Simple problem, having trouble working out a solution.
I'm trying to retrieve a multibyte characters from a Postgres database encoded as UTF-8 and then return them, but I'm having encoding issues.
Here's my DB:
Name | Owner | Encoding | Collate | Ctype | Access privileges
-----------+----------+----------+-------------+-------------+---------------------------
articles | postgres | UTF8 | en_US.UTF-8 | en_US.UTF-8 |
And the data within the table:
docid | unigram
-------------------------------------------------------+-----------------
en_2014-02-09_5eb67dc1927248d7926cdaf72559b57a7f9c017 | Haluk Bürümekçi
The 'unigram' has some multibyte characters. Here's my simplified Python:
def test():
con = psycopg2.connect(params)
cur = con.cursor()
cur.execute("SELECT docid, unigram FROM test")
row = cur.fetchone()
try:
print unicode(row[1])
except Exception, E:
traceback.print_exc()
This is resulting in:
UnicodeDecodeError: 'ascii' codec can't decode byte 0xc3 in position 7: ordinal not in range(128)

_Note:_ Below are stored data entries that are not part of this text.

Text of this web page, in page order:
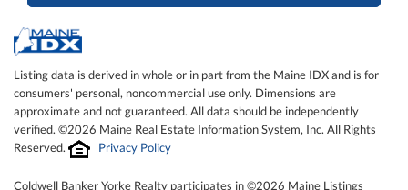
Listing data is derived in whole or in part from the Maine IDX and is for
consumers' personal, noncommercial use only. Dimensions are
approximate and not guaranteed. All data should be independently
verified. ©2026 Maine Real Estate Information System, Inc. All Rights
Reserved.
Privacy Policy
Coldwell Banker Yorke Realty participates in ©2026 Maine Listings
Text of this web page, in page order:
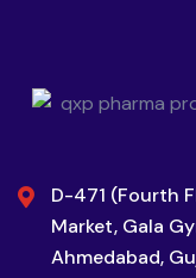
D-471 (Fourth
Market, Gala
Ahmedabad,
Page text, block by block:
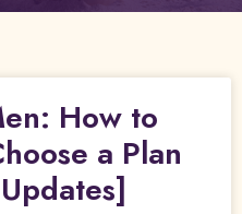
How to
a Plan
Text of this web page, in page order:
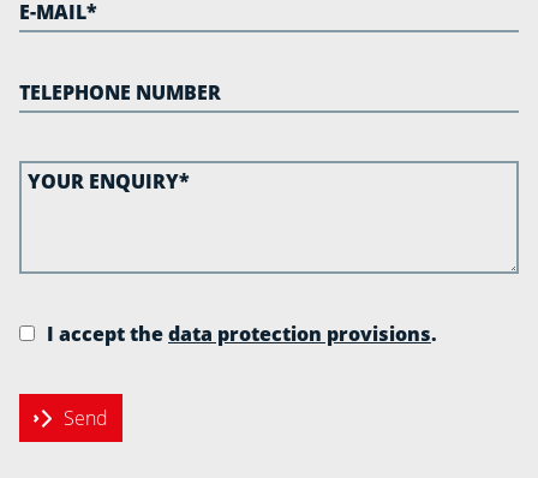
I accept thedata protection provisions.
Send
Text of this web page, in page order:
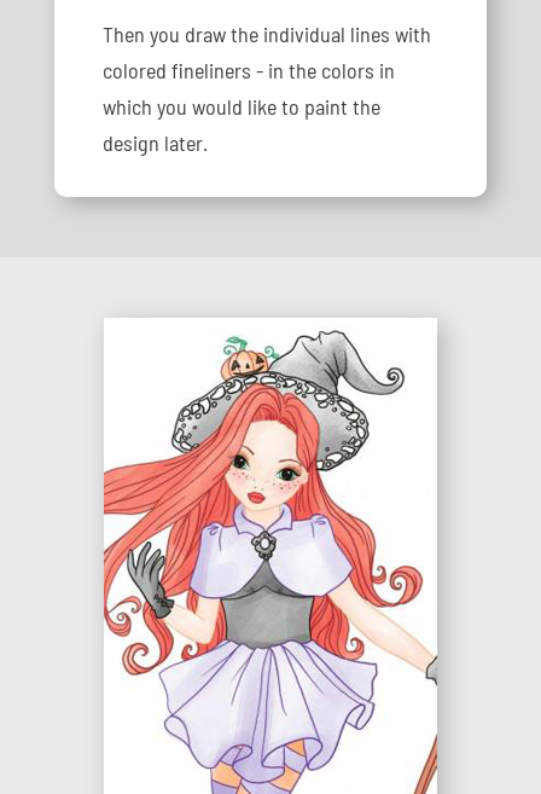
Then you draw the individual lines with
colored fineliners - in the colors in
which you would like to paint the
design later.
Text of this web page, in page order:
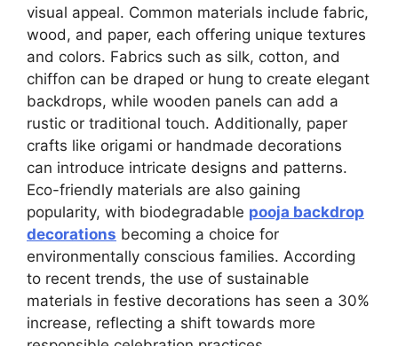
visual appeal. Common materials include fabric,
wood, and paper, each offering unique textures
and colors. Fabrics such as silk, cotton, and
chiffon can be draped or hung to create elegant
backdrops, while wooden panels can add a
rustic or traditional touch. Additionally, paper
crafts like origami or handmade decorations
can introduce intricate designs and patterns.
Eco-friendly materials are also gaining
popularity, with biodegradable pooja backdrop
decorations becoming a choice for
environmentally conscious families. According
to recent trends, the use of sustainable
materials in festive decorations has seen a 30%
increase, reflecting a shift towards more
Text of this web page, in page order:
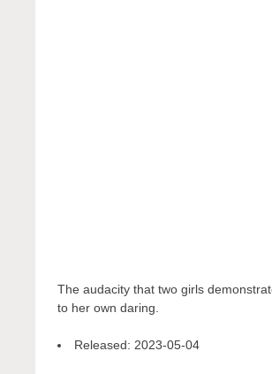
The audacity that two girls
to her own daring.
Released:2023-05-04
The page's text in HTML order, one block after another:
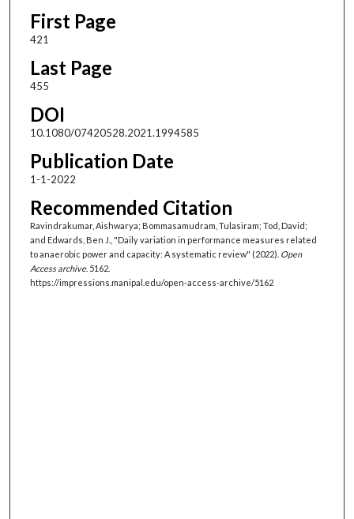
First Page
421
Last Page
455
DOI
10.1080/07420528.2021.1994585
Publication Date
1-1-2022
Recommended Citation
Ravindrakumar, Aishwarya; Bommasamudram, Tulasiram; Tod, David;
and Edwards, Ben J., "Daily variation in performance measures related
to anaerobic power and capacity: A systematic review" (2022). Open
Access archive. 5162.
https://impressions.manipal.edu/open-access-archive/5162
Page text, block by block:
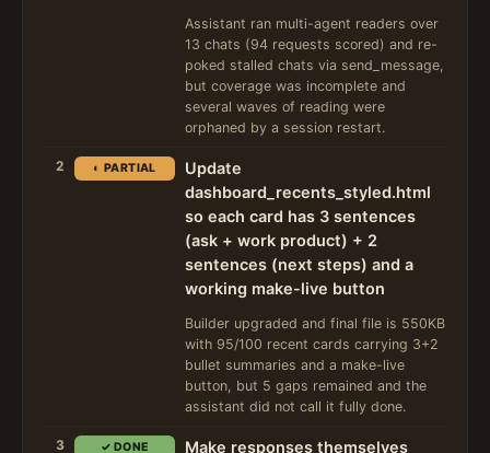
Assistant ran multi-agent readers over
13 chats (94 requests scored) and re-
poked stalled chats via send_message,
but coverage was incomplete and
several waves of reading were
orphaned by a session restart.
2 ◐ PARTIAL
Update
dashboard_recents_styled.html
so each card has 3 sentences
(ask + work product) + 2
sentences (next steps) and a
working make-live button
Builder upgraded and final file is 550KB
with 95/100 recent cards carrying 3+2
bullet summaries and a make-live
button, but 5 gaps remained and the
assistant did not call it fully done.
3 ✓ DONE
Make responses themselves
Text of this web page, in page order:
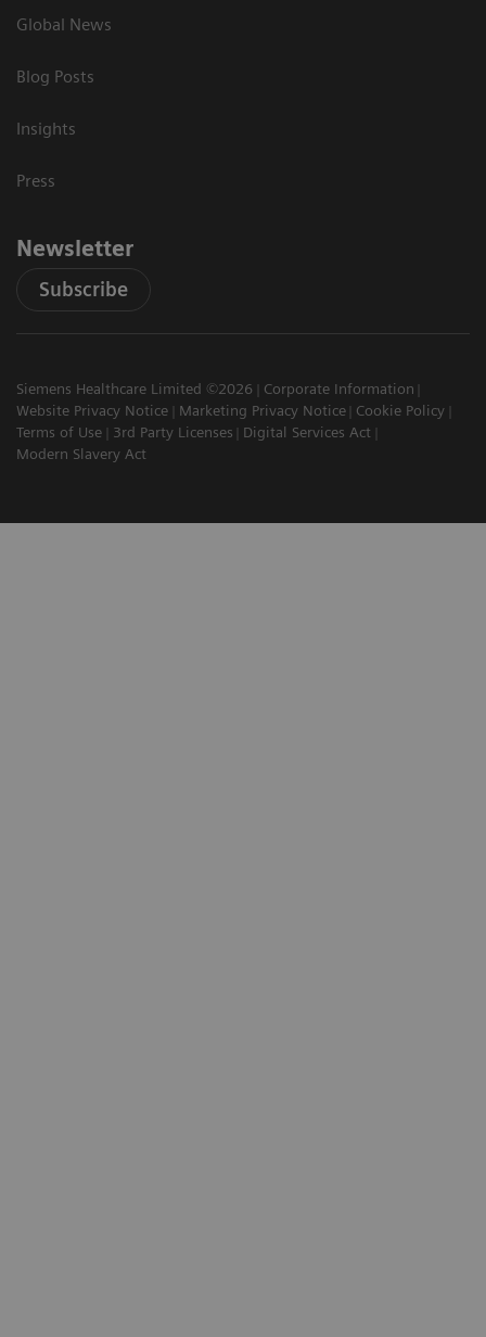
Global News
Blog Posts
Insights
Press
Newsletter
Subscribe
Siemens Healthcare Limited ©2026
Corporate Information
Website Privacy Notice
Marketing Privacy Notice
Cookie Policy
Terms of Use
3rd Party Licenses
Digital Services Act
Modern Slavery Act
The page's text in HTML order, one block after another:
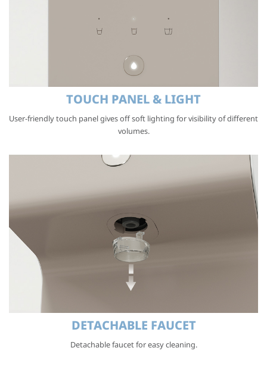
TOUCH PANEL & LIGHT
User-friendly touch panel gives off soft lighting for visibility of different
volumes.
DETACHABLE FAUCET
Detachable faucet for easy cleaning.
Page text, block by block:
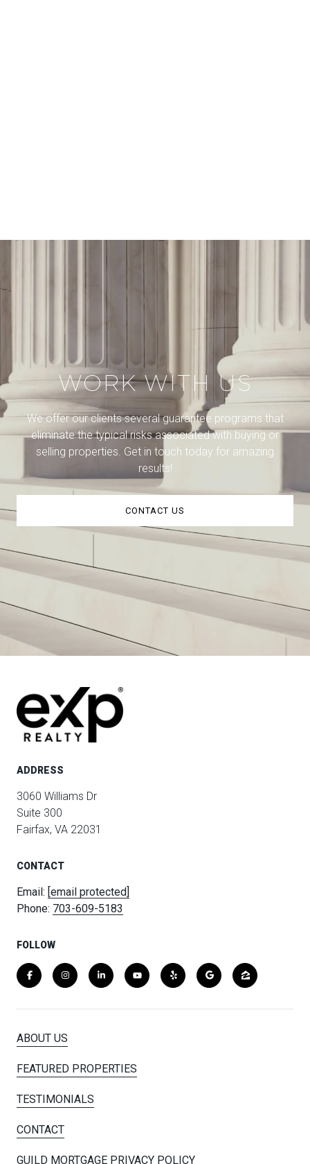
WORK WITH US
We offer our clients several guarantee programs that
eliminate the typical risks associated with buying or
selling properties. Get in touch today for amazing
results!
CONTACT US
ADDRESS
3060 Williams Dr
Suite 300
Fairfax, VA 22031
CONTACT
Email: [email protected]
Phone: 703-609-5183
FOLLOW
ABOUT US
FEATURED PROPERTIES
TESTIMONIALS
CONTACT
GUILD MORTGAGE PRIVACY POLICY
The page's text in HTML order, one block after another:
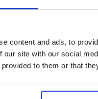
content and ads, to
our site with our social
to them or that
YOU MIGHT
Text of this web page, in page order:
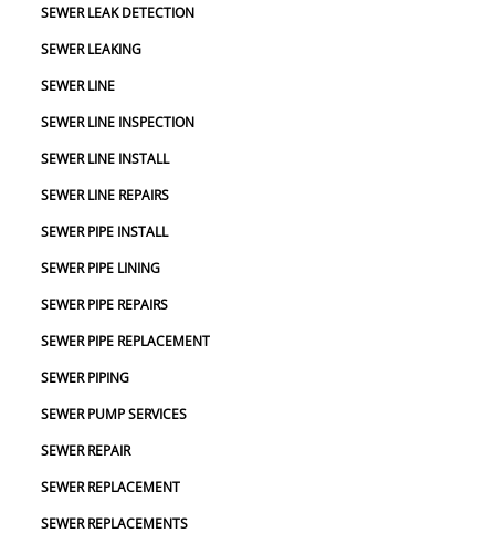
SEWER LEAK DETECTION
SEWER LEAKING
SEWER LINE
SEWER LINE INSPECTION
SEWER LINE INSTALL
SEWER LINE REPAIRS
SEWER PIPE INSTALL
SEWER PIPE LINING
SEWER PIPE REPAIRS
SEWER PIPE REPLACEMENT
SEWER PIPING
SEWER PUMP SERVICES
SEWER REPAIR
SEWER REPLACEMENT
SEWER REPLACEMENTS
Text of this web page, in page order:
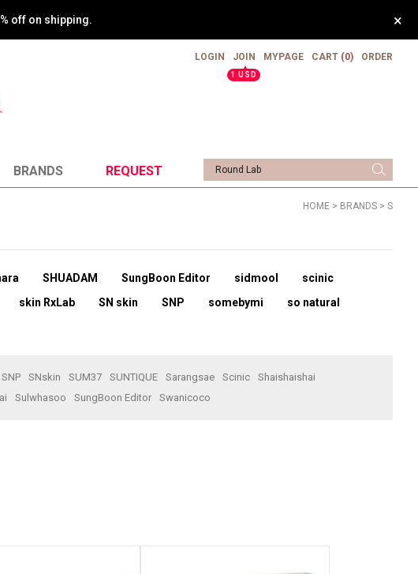
off on shipping. ×
LOGIN
JOIN
▲
1 USD
MYPAGE CART (0) ORDER
BRANDS REQUEST
HOME > BRANDS > S
SHUADAM SungBoon Editor sidmool
scinic
skin RxLab SN skin SNP somebymi
so natural
SNP SNskin SUM37 SUNTIQUE Sarangsae Scinic
Shaishaishai
Sulwhasoo SungBoon Editor Swanicoco
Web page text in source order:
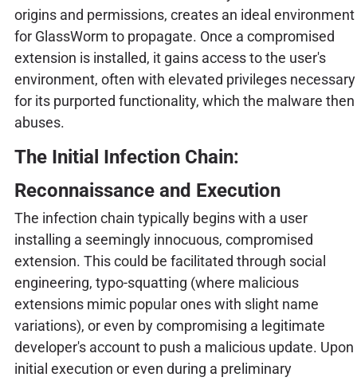
origins and permissions, creates an ideal environment
for GlassWorm to propagate. Once a compromised
extension is installed, it gains access to the user's
environment, often with elevated privileges necessary
for its purported functionality, which the malware then
abuses.
The Initial Infection Chain:
Reconnaissance and Execution
The infection chain typically begins with a user
installing a seemingly innocuous, compromised
extension. This could be facilitated through social
engineering, typo-squatting (where malicious
extensions mimic popular ones with slight name
variations), or even by compromising a legitimate
developer's account to push a malicious update. Upon
initial execution or even during a preliminary
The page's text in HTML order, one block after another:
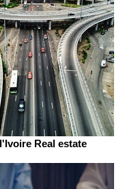
Real estate
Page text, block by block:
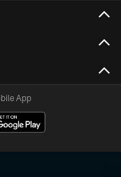
App
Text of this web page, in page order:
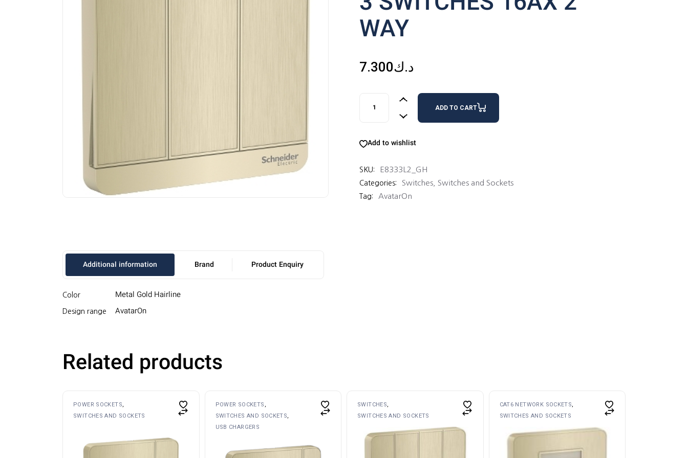
WAY
د.ك7.300
3 SWITCHES 16AX 2 WAY quantity
ADD TO CART
Add to wishlist
SKU: E8333L2_GH
Categories: Switches Switches and Sockets
Tag: AvatarOn
Additional information Brand Product Enquiry
Color Metal Gold Hairline
Design range AvatarOn
Related products
POWER SOCKETS
SWITCHES AND SOCKETS
POWER SOCKETS
SWITCHES AND SOCKETS
USB CHARGERS
SWITCHES
SWITCHES AND SOCKETS
CAT6 NETWORK SOCKETS
SWITCHES AND SOCKETS
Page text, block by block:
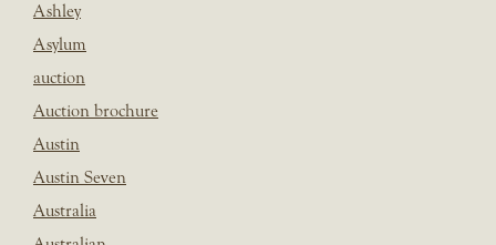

I've tried a lot of different things I've seen, including:
row[1].decode(sys.getdefaultencoding()).encode('utf-8')
row[1].decode('utf-8')
row[1].encode('utf-8')
unicode(row[1])
str(row[1])
All of these and more iterations of similar tries still result in the UnicodeDecodeError. Does anyone know what exactly I'm doing wrong?